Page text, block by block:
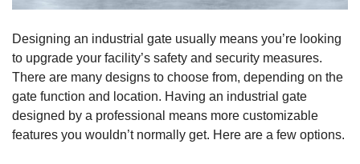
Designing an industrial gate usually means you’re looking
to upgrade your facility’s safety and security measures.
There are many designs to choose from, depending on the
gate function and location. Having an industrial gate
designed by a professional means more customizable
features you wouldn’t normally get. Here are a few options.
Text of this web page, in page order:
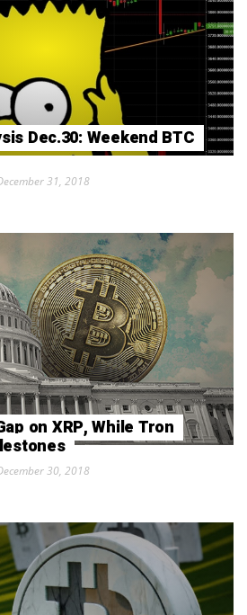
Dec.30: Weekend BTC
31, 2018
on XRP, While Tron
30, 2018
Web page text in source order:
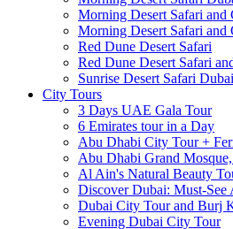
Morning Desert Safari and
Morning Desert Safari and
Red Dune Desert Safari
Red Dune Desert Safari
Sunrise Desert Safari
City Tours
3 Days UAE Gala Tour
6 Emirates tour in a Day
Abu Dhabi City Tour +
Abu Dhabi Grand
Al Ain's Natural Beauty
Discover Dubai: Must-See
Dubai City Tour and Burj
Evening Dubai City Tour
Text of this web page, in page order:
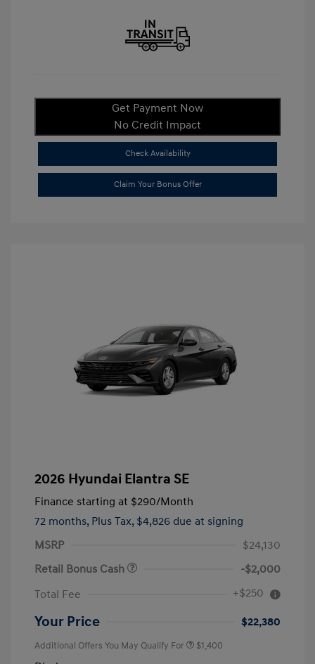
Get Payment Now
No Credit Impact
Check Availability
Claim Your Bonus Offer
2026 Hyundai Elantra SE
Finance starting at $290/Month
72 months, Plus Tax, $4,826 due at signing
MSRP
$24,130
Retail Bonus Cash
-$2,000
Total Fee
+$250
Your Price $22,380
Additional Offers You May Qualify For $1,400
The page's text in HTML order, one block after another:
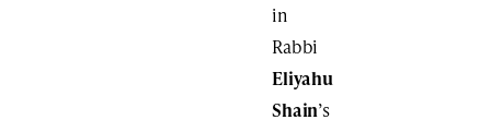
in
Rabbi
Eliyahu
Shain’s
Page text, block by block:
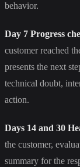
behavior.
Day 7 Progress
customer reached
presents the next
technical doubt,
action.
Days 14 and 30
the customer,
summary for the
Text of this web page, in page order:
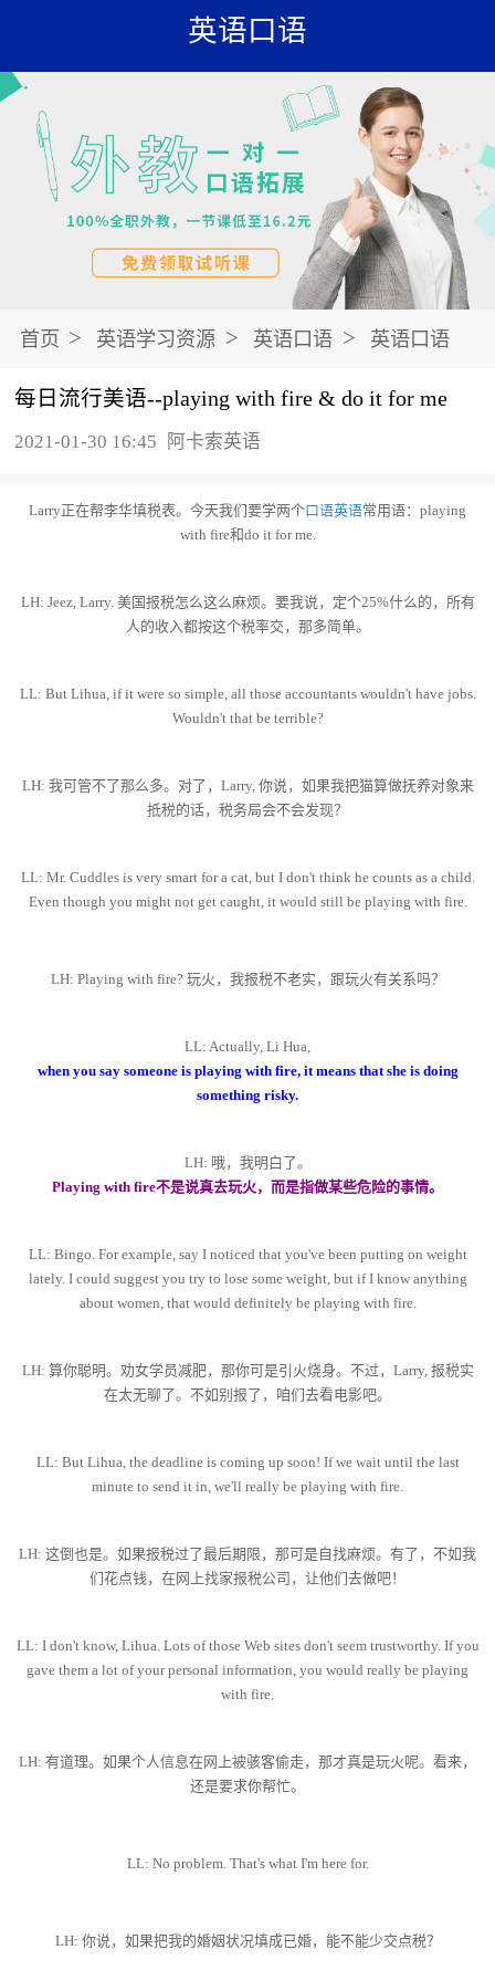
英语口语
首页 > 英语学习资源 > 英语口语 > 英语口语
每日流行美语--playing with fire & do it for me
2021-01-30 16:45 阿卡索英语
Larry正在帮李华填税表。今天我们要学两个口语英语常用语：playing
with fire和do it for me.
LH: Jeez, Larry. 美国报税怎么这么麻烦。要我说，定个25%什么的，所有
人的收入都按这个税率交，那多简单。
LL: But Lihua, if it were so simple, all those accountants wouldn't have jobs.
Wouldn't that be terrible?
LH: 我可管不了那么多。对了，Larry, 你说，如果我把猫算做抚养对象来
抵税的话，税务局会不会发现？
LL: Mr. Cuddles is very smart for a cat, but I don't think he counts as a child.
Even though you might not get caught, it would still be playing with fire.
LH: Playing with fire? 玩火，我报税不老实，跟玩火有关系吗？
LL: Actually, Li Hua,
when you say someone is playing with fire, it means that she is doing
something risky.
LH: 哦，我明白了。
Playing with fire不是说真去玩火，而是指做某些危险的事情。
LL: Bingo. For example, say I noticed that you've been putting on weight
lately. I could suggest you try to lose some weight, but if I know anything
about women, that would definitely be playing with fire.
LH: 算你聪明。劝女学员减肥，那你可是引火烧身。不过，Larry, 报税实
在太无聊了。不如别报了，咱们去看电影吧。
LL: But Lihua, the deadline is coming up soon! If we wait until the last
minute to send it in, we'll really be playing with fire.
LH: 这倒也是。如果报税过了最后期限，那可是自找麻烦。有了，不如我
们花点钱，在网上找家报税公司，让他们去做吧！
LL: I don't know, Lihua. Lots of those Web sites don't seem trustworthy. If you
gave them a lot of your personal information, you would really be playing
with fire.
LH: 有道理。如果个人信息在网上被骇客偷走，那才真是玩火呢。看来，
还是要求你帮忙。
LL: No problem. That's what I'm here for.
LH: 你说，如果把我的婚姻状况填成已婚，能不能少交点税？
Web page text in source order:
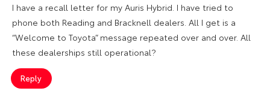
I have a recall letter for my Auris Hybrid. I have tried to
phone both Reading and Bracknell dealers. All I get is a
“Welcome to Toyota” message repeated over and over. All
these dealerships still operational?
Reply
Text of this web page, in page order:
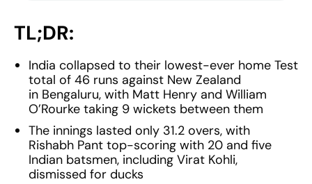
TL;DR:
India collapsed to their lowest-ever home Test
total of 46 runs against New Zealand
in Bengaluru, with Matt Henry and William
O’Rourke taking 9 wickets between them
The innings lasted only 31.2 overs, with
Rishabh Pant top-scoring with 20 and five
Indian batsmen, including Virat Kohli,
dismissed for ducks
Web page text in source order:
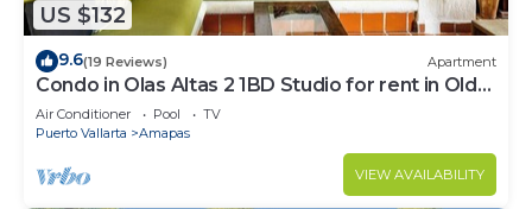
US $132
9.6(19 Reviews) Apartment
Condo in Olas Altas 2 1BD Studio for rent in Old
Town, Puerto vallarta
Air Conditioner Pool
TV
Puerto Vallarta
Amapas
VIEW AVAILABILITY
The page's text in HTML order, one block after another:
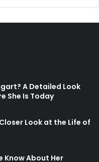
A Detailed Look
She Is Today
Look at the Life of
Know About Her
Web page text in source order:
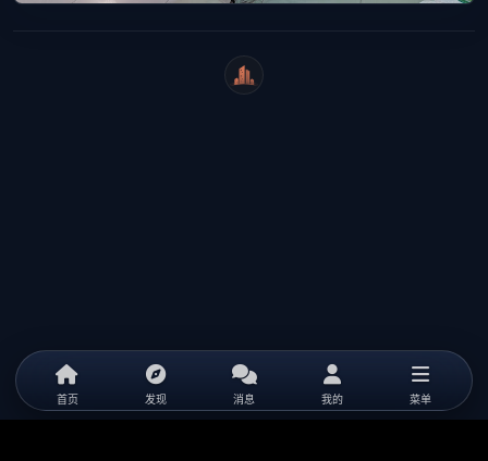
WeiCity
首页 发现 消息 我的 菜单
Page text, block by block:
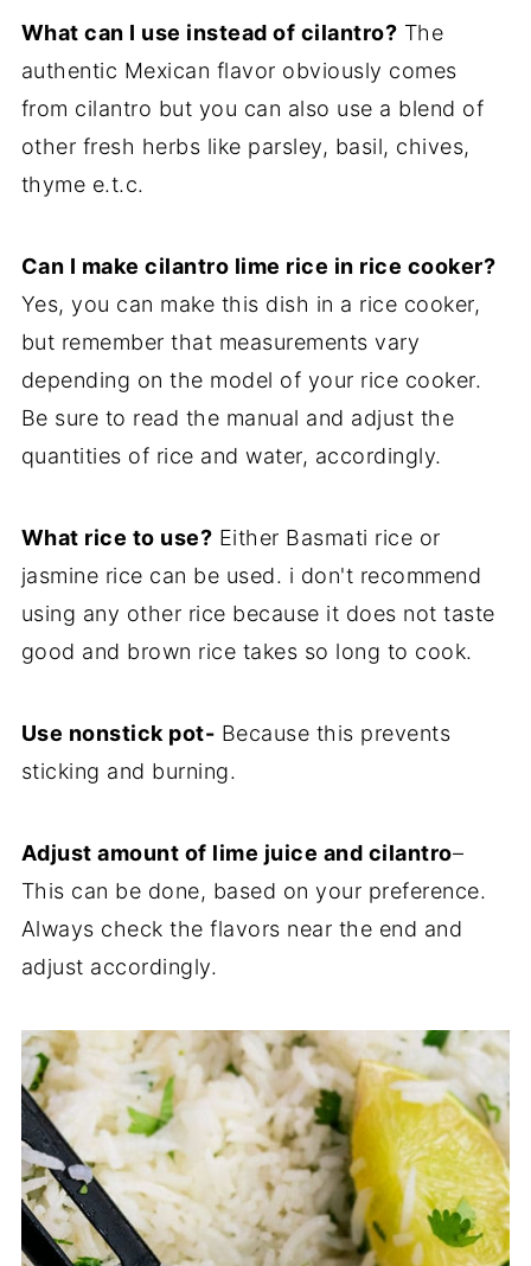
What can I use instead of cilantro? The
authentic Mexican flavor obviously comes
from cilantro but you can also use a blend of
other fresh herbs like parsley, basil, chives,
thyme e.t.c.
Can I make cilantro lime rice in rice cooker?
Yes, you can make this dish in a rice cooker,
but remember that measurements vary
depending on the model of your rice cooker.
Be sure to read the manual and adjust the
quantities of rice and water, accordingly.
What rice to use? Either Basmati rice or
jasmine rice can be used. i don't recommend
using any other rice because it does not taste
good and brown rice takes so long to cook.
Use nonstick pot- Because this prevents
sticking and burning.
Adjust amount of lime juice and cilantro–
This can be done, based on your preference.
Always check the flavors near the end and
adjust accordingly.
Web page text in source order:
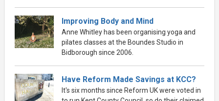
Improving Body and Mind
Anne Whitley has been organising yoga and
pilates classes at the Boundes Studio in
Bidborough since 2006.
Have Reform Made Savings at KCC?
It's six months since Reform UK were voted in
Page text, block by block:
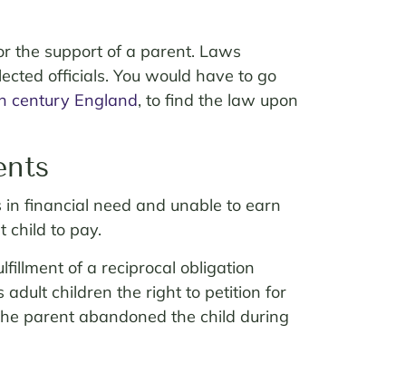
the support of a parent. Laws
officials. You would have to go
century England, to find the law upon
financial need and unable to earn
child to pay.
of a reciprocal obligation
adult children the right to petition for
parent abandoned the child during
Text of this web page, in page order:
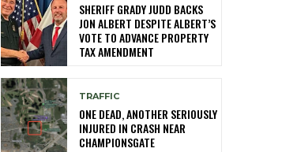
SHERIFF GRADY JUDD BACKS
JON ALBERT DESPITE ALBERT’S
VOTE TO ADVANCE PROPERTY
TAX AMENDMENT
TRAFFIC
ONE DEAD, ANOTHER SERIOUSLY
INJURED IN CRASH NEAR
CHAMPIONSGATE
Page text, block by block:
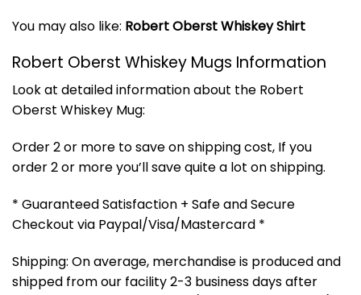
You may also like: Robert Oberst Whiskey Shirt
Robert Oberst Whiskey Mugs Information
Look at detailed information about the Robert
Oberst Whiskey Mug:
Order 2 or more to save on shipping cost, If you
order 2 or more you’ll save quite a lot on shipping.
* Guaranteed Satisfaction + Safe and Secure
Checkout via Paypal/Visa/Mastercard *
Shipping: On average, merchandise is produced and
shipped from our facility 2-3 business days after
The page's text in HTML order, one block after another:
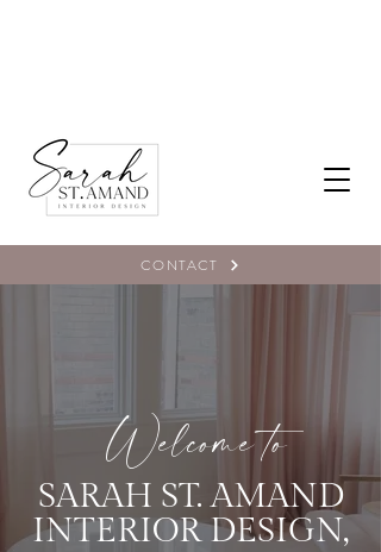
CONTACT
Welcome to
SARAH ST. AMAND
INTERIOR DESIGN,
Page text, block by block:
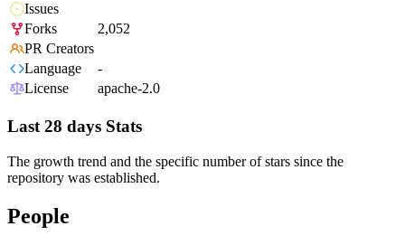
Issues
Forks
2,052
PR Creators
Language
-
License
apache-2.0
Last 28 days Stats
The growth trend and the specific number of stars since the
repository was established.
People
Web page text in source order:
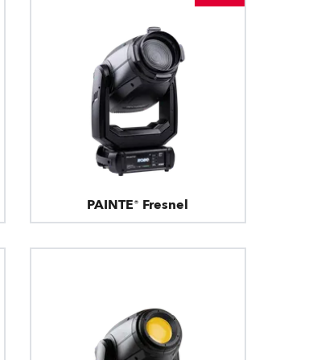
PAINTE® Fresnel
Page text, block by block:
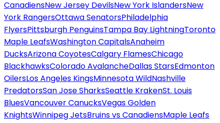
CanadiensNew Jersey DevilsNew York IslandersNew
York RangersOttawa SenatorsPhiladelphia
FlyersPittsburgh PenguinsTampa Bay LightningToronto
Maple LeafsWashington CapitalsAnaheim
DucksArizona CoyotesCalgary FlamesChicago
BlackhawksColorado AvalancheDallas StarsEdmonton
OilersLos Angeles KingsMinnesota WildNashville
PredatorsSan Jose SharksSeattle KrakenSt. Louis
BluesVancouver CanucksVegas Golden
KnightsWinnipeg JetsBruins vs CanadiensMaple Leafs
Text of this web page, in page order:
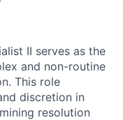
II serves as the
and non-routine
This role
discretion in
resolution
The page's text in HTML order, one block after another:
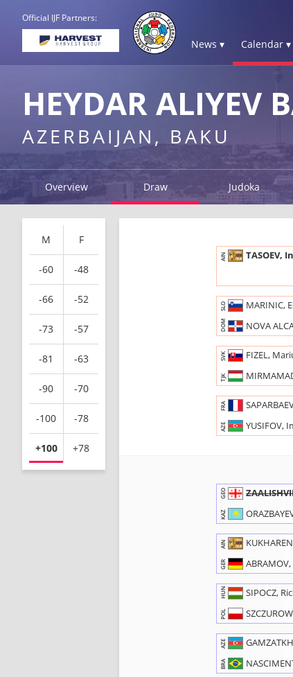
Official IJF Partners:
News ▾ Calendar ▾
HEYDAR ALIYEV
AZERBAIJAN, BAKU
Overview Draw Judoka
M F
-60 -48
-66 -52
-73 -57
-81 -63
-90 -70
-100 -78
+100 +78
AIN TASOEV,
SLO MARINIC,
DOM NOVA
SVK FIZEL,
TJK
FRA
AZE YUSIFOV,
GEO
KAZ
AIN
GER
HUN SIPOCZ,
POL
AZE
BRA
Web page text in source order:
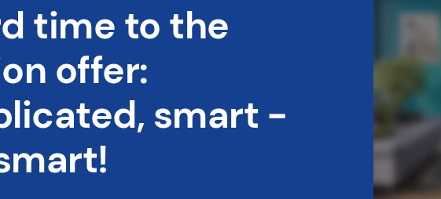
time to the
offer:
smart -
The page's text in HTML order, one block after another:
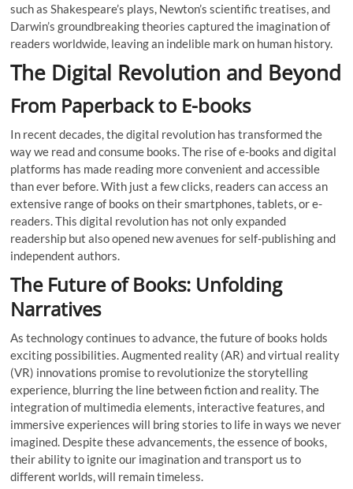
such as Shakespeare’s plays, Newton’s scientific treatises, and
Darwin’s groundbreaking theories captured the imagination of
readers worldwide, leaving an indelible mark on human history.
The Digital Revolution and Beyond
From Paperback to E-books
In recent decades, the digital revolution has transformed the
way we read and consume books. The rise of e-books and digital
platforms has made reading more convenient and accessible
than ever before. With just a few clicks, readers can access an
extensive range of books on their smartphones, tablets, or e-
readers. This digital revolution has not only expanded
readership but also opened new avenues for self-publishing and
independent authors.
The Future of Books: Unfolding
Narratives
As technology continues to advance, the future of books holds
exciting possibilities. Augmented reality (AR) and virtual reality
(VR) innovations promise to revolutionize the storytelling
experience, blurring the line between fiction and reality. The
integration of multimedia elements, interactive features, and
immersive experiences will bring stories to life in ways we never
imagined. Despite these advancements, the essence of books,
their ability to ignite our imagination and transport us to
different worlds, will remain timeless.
....
▶ **Your objective**: Only the lines above starting at the one containing "What can I use instead of cilantro? The" and ending at the one containing "adjust accordingly.", both included, are to be returned, exactly as they read.

▶ **Written answer**:
What can I use instead of cilantro? The
authentic Mexican flavor obviously comes
from cilantro but you can also use a blend of
other fresh herbs like parsley, basil, chives,
thyme e.t.c.
Can I make cilantro lime rice in rice cooker?
Yes, you can make this dish in a rice cooker,
but remember that measurements vary
depending on the model of your rice cooker.
Be sure to read the manual and adjust the
quantities of rice and water, accordingly.
What rice to use? Either Basmati rice or
jasmine rice can be used. i don't recommend
using any other rice because it does not taste
good and brown rice takes so long to cook.
Use nonstick pot- Because this prevents
sticking and burning.
Adjust amount of lime juice and cilantro–
This can be done, based on your preference.
Always check the flavors near the end and
adjust accordingly.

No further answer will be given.